In the current work, we propose improvements in the recent architecture of Geometric Vector Perceptrons [1] in order to optimize the sampling of sequences from a known backbone structure. The proposed model differs from the original in that there is: (i) no updating in the vectorial embedding, only in the scalar one, (ii) only one layer of decoding. The first aspect improves the accuracy of the model and reduces the use of memory, the second allows for training of the model with several tasks without incurring data leakage.

We treat the trained classifier as an Energy-Based Model and sample sequences by sampling amino acids in a non-autoreggresive manner in the empty positions of the sequence using energy-guided criteria and followed by random mutation optimization. We improve the median identity of samples from 40.2% to 44.7%.

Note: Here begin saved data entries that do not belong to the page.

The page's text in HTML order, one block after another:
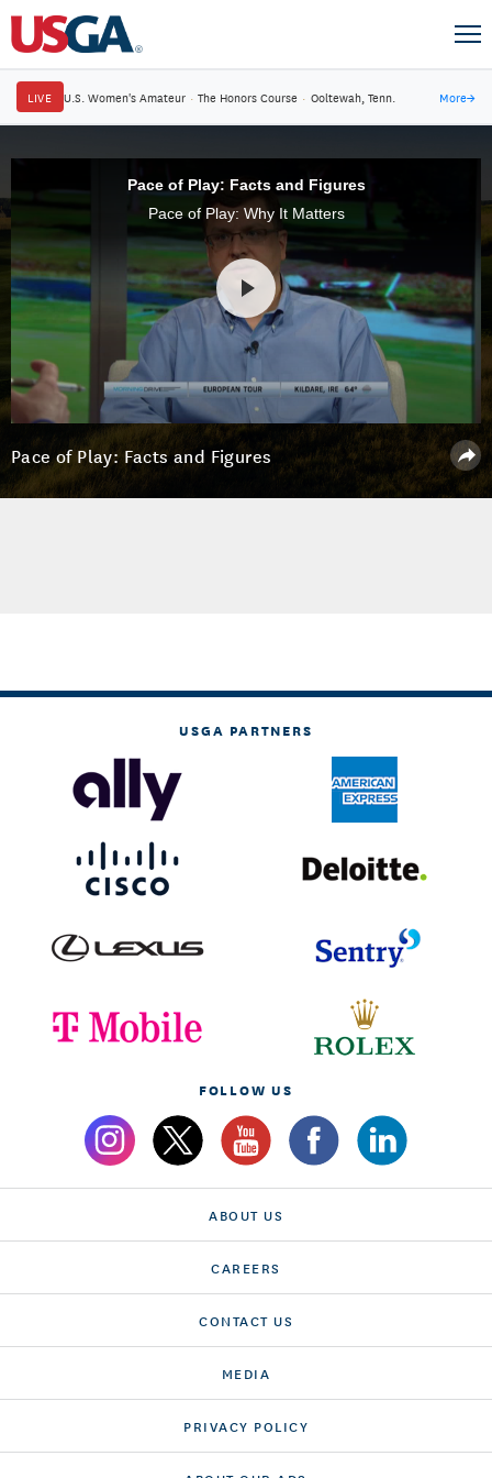
LIVE U.S. Women's Amateur · The Honors Course · Ooltewah, Tenn. More→
Pace of Play: Facts and Figures
Pace of Play: Why It Matters
Pace of Play: Facts and Figures
USGA PARTNERS
FOLLOW US
ABOUT US
CAREERS
CONTACT US
MEDIA
PRIVACY POLICY

An additional question worth investigating is whether sampled and original sequences fold into similar structures independent of their identity. We chose proteins in our test set whose sampled sequences show low identity (under 30%) but for which our model predicted favorable energies. We used AlphaFold [2, 3] and observed that the predicted structures for sampled sequences highly resemble the predicted structures for original sequences, with an average TM-score of 0.84.